▸ **Records for the exercise**

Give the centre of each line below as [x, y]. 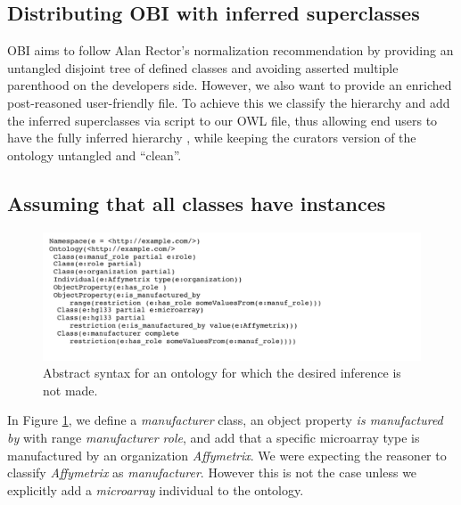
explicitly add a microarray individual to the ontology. [156, 489]
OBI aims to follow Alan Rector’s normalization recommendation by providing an [230, 50]
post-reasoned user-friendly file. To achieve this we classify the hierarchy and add [229, 102]
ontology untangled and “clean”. [95, 155]
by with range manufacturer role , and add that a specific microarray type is [214, 438]
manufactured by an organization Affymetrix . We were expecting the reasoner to [227, 455]
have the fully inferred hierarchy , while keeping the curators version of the [212, 138]
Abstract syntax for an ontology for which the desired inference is [222, 373]
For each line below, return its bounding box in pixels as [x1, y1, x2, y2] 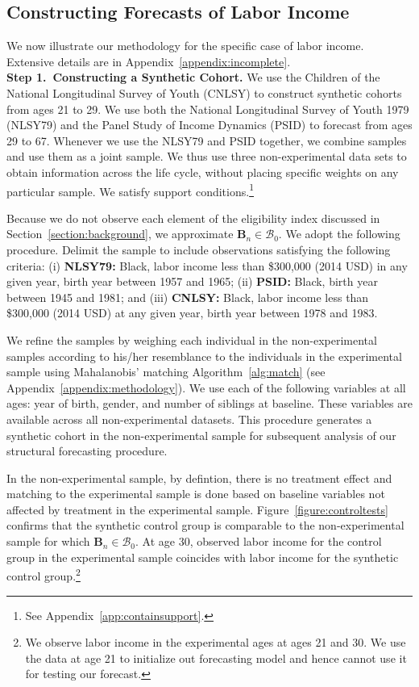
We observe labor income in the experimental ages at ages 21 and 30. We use [25, 634, 406, 651]
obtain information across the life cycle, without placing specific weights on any [6, 163, 399, 180]
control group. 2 [6, 565, 81, 584]
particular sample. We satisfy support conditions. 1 [6, 180, 254, 199]
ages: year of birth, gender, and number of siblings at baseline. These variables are [6, 395, 413, 412]
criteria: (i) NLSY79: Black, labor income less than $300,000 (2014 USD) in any [6, 257, 408, 274]
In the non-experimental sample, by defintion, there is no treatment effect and [6, 469, 392, 486]
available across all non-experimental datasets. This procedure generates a [6, 410, 372, 427]
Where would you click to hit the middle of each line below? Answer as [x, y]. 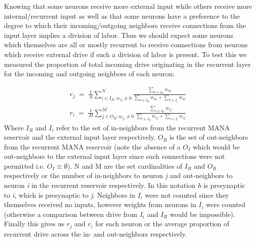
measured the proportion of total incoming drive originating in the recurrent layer [128, 64]
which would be [216, 146]
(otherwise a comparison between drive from [71, 214]
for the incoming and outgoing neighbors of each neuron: [89, 74]
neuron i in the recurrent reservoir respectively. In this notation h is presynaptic [125, 185]
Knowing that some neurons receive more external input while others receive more [128, 6]
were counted [226, 204]
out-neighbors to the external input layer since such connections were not [114, 156]
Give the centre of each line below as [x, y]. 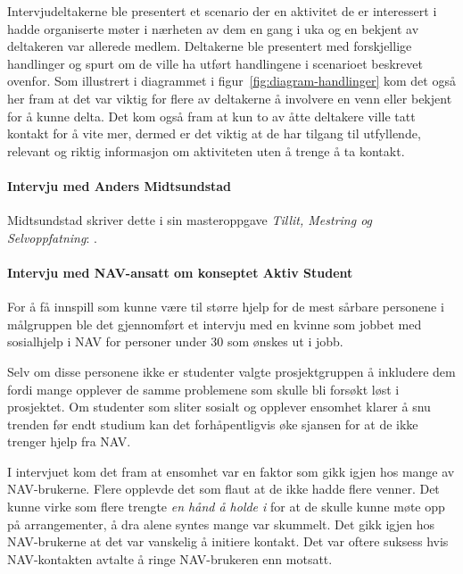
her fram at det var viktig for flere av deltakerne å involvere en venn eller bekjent [230, 98]
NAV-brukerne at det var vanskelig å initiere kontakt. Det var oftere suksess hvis [228, 541]
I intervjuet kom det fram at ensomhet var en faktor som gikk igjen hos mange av [231, 471]
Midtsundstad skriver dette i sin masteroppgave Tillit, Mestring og [190, 220]
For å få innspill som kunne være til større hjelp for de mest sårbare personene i [226, 307]
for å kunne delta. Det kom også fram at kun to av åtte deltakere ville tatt [211, 116]
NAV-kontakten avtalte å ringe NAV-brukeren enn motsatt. [170, 558]
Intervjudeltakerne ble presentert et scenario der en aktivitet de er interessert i [222, 11]
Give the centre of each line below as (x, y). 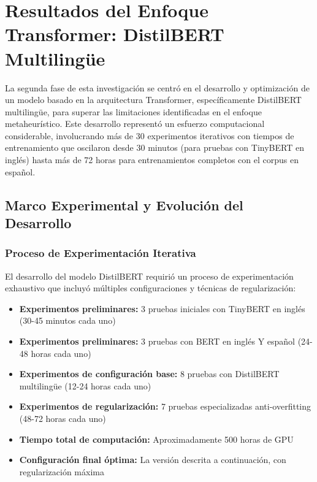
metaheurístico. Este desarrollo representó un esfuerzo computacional (135, 124)
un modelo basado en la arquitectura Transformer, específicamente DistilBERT (153, 100)
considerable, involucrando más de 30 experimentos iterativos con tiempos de (150, 135)
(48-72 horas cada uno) (63, 418)
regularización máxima (62, 471)
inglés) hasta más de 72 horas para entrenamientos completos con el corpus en (152, 160)
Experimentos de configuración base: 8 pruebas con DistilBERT (149, 374)
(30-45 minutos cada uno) (67, 320)
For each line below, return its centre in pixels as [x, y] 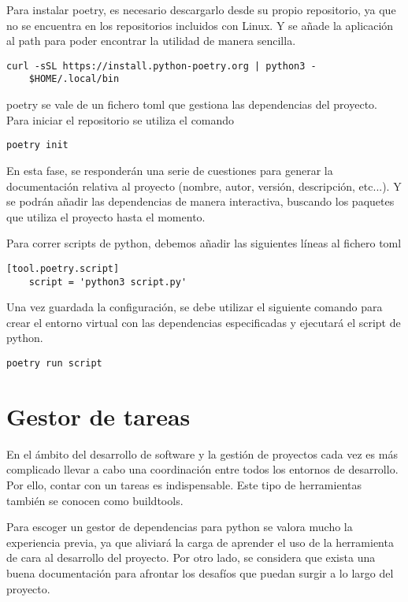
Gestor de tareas [98, 416]
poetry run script [54, 363]
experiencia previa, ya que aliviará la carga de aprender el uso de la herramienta [200, 542]
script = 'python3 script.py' [108, 282]
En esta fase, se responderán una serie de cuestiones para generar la [170, 170]
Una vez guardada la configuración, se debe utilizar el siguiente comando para [195, 307]
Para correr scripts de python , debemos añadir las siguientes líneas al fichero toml [204, 243]
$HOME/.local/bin [74, 79]
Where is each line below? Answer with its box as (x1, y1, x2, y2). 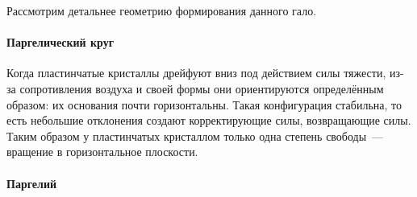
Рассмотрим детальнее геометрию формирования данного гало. (6, 2, 317, 18)
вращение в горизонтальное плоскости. (6, 143, 198, 160)
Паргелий (6, 174, 57, 191)
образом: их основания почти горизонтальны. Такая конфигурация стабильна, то (6, 96, 402, 113)
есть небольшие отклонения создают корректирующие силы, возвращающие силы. (6, 112, 411, 129)
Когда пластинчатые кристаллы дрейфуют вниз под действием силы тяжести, (6, 64, 386, 81)
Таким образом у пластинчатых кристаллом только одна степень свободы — (6, 127, 384, 144)
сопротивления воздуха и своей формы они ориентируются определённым (19, 80, 384, 96)
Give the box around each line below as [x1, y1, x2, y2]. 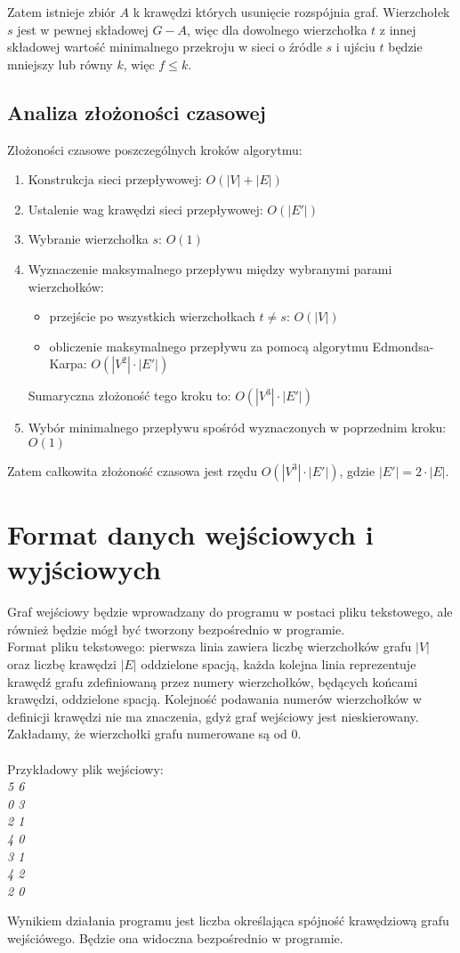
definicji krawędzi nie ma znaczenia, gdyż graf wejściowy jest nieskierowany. [7, 707, 419, 725]
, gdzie [339, 461, 375, 480]
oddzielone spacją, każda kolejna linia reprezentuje [141, 655, 416, 674]
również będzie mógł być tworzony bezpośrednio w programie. [7, 619, 345, 638]
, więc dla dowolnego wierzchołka [187, 20, 367, 38]
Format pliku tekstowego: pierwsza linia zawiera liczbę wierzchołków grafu [7, 637, 412, 656]
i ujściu [335, 37, 375, 56]
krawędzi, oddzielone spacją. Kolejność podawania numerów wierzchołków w [7, 690, 422, 708]
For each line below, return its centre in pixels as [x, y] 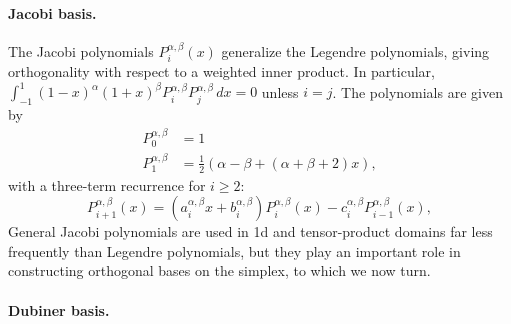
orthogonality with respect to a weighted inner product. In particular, [221, 71]
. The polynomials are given [417, 91]
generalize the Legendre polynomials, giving [355, 50]
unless [280, 91]
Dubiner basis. [59, 309]
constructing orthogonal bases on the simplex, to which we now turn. [219, 270]
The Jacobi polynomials [81, 50]
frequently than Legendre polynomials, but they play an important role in [234, 250]

▸ **Task item**
Based on the listing, determine the number of lines that include the string "experimental", and give that number without further text.

▸ **Your solution**
3